Hydrogenation is a chemical reaction that involves the addition of hydrogen (H₂) to another compound. In the context of this exercise, oleic acid undergoes hydrogenation to become stearic acid.

• Hydrogenation is often used to convert unsaturated fats to saturated fats.
• This is achieved by breaking the double bonds in the carbon chain and adding hydrogen atoms, making the molecule more stable.

In this reaction, each molecule of oleic acid reacts with a single molecule of hydrogen gas.
This transforms the unsaturated oleic acid into fully saturated stearic acid, resulting in a product that is solid at room temperature.
The hydrogenation process is crucial in many industrial applications, including the production of margarine and other hydrogenated fats.

Balancing chemical equations is essential in understanding the stoichiometry of a reaction.
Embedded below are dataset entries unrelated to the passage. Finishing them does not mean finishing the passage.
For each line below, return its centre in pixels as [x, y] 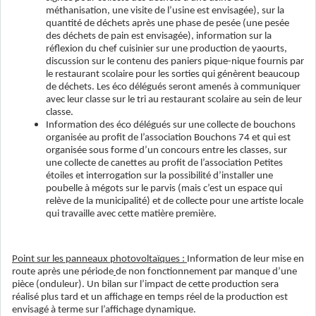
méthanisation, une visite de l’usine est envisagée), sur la [165, 11]
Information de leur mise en [245, 260]
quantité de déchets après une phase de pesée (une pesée [168, 24]
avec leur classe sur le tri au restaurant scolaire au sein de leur [174, 100]
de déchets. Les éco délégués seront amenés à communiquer [173, 87]
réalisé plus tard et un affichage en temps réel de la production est [150, 298]
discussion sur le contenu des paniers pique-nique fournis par [175, 62]
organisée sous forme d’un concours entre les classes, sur [166, 151]
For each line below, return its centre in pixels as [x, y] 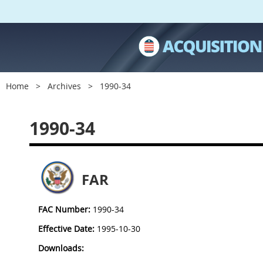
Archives [64, 86]
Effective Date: [66, 229]
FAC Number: [64, 209]
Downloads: [61, 248]
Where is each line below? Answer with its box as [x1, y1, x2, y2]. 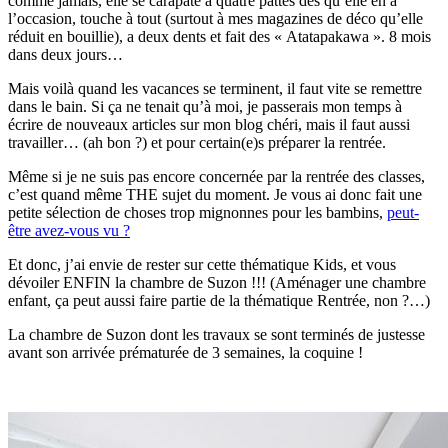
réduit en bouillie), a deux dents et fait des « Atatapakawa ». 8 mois [8, 28, 431, 46]
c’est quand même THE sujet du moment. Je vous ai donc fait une [8, 186, 422, 204]
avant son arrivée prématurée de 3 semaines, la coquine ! [8, 344, 363, 362]
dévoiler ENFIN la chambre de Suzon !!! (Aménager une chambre [8, 274, 426, 292]
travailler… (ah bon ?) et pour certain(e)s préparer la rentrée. [8, 134, 386, 152]
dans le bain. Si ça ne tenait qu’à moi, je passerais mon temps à [8, 98, 402, 116]
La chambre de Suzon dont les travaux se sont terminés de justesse [8, 326, 425, 344]
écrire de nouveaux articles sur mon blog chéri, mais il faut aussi [8, 116, 410, 134]
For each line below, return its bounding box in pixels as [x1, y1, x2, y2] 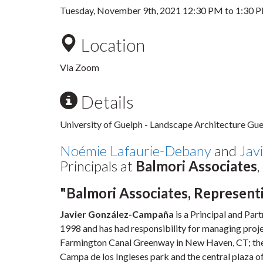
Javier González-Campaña [60, 208, 176, 220]
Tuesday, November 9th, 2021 [60, 5, 183, 16]
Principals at [60, 157, 136, 174]
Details [77, 91, 134, 112]
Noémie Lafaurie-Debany [60, 142, 211, 159]
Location [77, 34, 145, 55]
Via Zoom [60, 62, 99, 73]
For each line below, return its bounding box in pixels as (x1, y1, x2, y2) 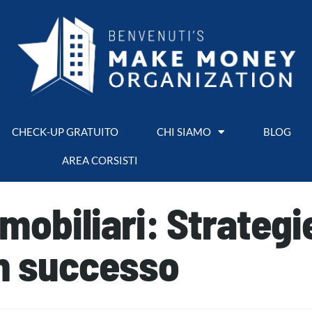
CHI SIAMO (156, 125, 211, 138)
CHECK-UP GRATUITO (11, 125, 118, 138)
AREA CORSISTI (61, 153, 138, 166)
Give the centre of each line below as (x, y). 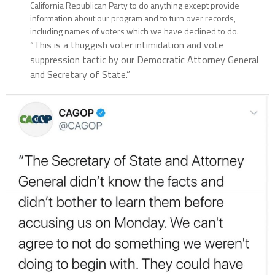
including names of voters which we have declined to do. (134, 31)
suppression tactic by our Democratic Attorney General (144, 59)
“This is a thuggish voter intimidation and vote (126, 45)
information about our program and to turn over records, (133, 18)
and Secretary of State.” (80, 74)

It ensures that the law of conservation of mass is upheld. In this exercise, the balanced chemical equation is given as:\[\mathrm{C}_{17}\mathrm{H}_{33} \mathrm{COOH} + \mathrm{H}_{2} \rightarrow \mathrm{C}_{17} \mathrm{H}_{35} \mathrm{COOH}\]
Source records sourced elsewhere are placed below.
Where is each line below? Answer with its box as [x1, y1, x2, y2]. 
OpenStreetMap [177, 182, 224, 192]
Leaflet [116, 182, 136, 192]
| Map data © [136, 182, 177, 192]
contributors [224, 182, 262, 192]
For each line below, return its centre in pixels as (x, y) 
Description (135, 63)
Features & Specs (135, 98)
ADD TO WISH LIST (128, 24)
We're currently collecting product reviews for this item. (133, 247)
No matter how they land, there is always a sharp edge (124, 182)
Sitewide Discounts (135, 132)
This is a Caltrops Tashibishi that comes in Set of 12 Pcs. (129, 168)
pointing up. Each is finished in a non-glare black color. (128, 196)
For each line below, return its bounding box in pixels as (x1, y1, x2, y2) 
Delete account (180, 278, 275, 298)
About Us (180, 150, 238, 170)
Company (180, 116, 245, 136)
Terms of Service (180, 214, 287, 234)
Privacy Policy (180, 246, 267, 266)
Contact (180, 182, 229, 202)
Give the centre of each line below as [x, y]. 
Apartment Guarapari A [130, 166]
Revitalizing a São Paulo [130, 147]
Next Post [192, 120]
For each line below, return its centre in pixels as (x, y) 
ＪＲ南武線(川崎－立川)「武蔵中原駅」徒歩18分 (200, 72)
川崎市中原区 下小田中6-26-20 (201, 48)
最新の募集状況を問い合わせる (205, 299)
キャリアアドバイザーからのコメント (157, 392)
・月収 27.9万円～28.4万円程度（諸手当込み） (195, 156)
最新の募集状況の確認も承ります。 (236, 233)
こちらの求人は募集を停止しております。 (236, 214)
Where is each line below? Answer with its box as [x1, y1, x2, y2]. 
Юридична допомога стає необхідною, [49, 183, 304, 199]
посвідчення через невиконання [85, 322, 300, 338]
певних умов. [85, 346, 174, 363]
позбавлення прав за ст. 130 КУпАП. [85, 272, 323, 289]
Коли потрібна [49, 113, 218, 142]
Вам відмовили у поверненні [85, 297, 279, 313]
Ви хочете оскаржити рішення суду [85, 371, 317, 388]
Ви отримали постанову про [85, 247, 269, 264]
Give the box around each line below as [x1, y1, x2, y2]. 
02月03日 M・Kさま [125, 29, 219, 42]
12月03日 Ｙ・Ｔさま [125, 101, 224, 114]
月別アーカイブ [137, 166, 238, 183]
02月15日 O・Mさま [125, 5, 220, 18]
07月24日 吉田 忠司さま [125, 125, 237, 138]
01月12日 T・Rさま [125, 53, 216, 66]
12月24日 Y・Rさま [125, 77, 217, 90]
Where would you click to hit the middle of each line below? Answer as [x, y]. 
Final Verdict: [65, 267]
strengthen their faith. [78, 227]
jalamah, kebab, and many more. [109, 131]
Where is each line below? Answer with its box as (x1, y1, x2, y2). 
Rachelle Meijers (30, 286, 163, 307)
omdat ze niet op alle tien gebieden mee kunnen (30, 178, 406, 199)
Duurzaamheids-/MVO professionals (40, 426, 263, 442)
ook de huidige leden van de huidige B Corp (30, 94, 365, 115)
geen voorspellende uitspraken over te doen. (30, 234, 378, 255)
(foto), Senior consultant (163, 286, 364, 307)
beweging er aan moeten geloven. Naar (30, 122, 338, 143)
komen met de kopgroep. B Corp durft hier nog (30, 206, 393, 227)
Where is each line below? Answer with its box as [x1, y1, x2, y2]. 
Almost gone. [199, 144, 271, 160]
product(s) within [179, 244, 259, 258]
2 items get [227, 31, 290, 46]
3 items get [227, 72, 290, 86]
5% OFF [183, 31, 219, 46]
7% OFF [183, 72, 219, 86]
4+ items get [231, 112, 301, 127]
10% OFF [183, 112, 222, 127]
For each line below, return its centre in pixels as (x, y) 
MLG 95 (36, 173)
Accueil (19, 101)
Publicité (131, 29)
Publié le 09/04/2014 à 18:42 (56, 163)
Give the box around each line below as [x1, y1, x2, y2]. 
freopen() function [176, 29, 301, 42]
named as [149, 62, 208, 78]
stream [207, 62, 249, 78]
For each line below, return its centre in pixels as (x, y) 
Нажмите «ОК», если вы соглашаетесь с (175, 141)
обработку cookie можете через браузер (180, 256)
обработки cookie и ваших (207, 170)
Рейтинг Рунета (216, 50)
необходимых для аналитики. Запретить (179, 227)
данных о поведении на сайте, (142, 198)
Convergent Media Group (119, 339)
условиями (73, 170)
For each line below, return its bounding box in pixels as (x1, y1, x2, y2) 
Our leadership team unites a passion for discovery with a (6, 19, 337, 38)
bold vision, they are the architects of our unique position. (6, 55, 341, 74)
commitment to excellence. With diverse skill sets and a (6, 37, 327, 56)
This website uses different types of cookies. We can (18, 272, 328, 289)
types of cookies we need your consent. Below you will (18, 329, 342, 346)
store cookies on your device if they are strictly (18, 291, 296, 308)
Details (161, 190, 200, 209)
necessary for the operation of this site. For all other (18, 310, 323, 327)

• This equation shows one molecule of hydrogen reacting with one molecule of oleic acid to produce stearic acid.
• Balancing the equation ensures each molecule's atoms align, confirming that no atoms are lost or added outside the reaction itself.
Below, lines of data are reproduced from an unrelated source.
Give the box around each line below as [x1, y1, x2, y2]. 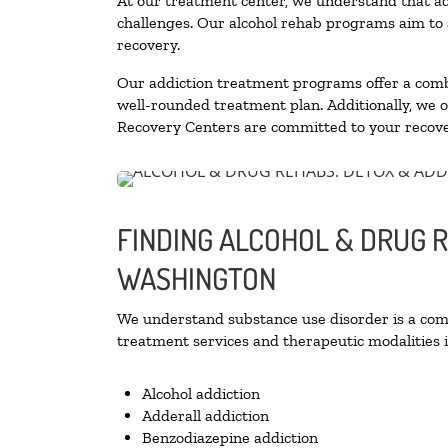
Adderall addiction [142, 406, 269, 426]
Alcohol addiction [142, 384, 260, 404]
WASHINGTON [117, 259, 276, 298]
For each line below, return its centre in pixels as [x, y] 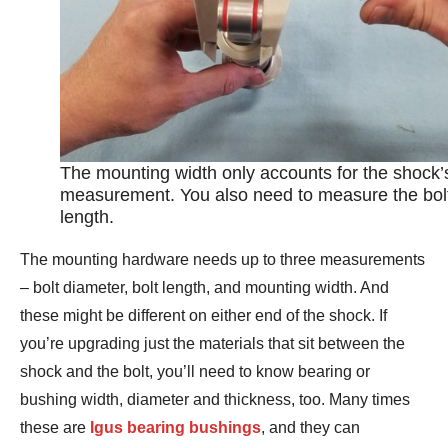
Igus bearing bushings [175, 427]
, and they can [310, 427]
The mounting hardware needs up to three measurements [222, 259]
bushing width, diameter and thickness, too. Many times [215, 399]
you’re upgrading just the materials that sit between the [212, 343]
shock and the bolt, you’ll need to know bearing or [195, 371]
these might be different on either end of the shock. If [203, 315]
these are [55, 427]
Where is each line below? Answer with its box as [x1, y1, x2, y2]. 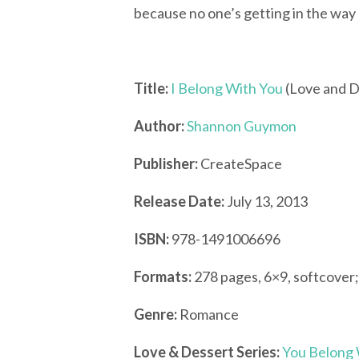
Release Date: [134, 192, 224, 210]
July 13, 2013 [224, 192, 308, 210]
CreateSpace [198, 155, 282, 172]
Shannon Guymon [187, 117, 296, 135]
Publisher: [134, 155, 198, 172]
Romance [177, 305, 239, 323]
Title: [134, 79, 168, 97]
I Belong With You [168, 79, 283, 97]
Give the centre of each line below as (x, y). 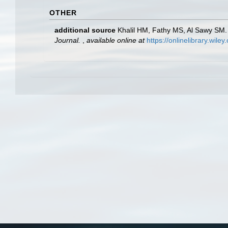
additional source (85, 30)
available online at (116, 40)
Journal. (67, 40)

Balancing a chemical equation is a fundamental skill in chemistry, as it lays the groundwork for calculating how much of each reactant is necessary or how much product will be formed.

The concept of reaction yield is important in determining how efficient a reaction is.

• In theory, a reaction would convert all reactants to products.
• However, in practice, the "actual yield" is often less than the "theoretical yield" due to incomplete reactions or side reactions.

For this problem, the reaction has a 95% yield.To calculate the actual amount of hydrogen needed, consider:\[\text{Moles required} = \frac{1 \text{ mole of stearic acid}}{0.95} = 1.05 \text{ moles of } \mathrm{H}_{2}\]This implies that while theoretically, only one mole of hydrogen is needed per mole of oleic acid, the actual requirement is 1.05 moles due to the 95% efficiency.
Understanding yield allows chemists to adjust reactant amounts and plan for imperfect conditions in the lab or industry.

Calculating the volume of a gas under specific conditions can be done using the Ideal Gas Law: \(PV = nRT\).

• This equation relates the pressure (P), volume (V), moles of a gas (n), the gas constant (R), and temperature (T).
• It's instrumental when dealing with gases in chemical reactions, providing insight into properties like volume and pressure under different conditions.

In the exercise, the calculation uses:- Pressure: 0.99 atm (converted from 752 mmHg)- Temperature: 298 K (converted from 25°C)- Moles of Hydrogen: 1.05- Ideal gas constant: 0.0821 L·atm/(K·mole)By substituting these values into the Ideal Gas Law:\[V = \frac{nRT}{P} = \frac{1.05 \times 0.0821 \times 298}{0.99} \approx 26.3 \text{ L}\]This calculation shows that approximately 26.3 liters of hydrogen gas are needed under the given conditions. Understanding volume calculations are crucial for laboratory setups and industrial processes involving gases.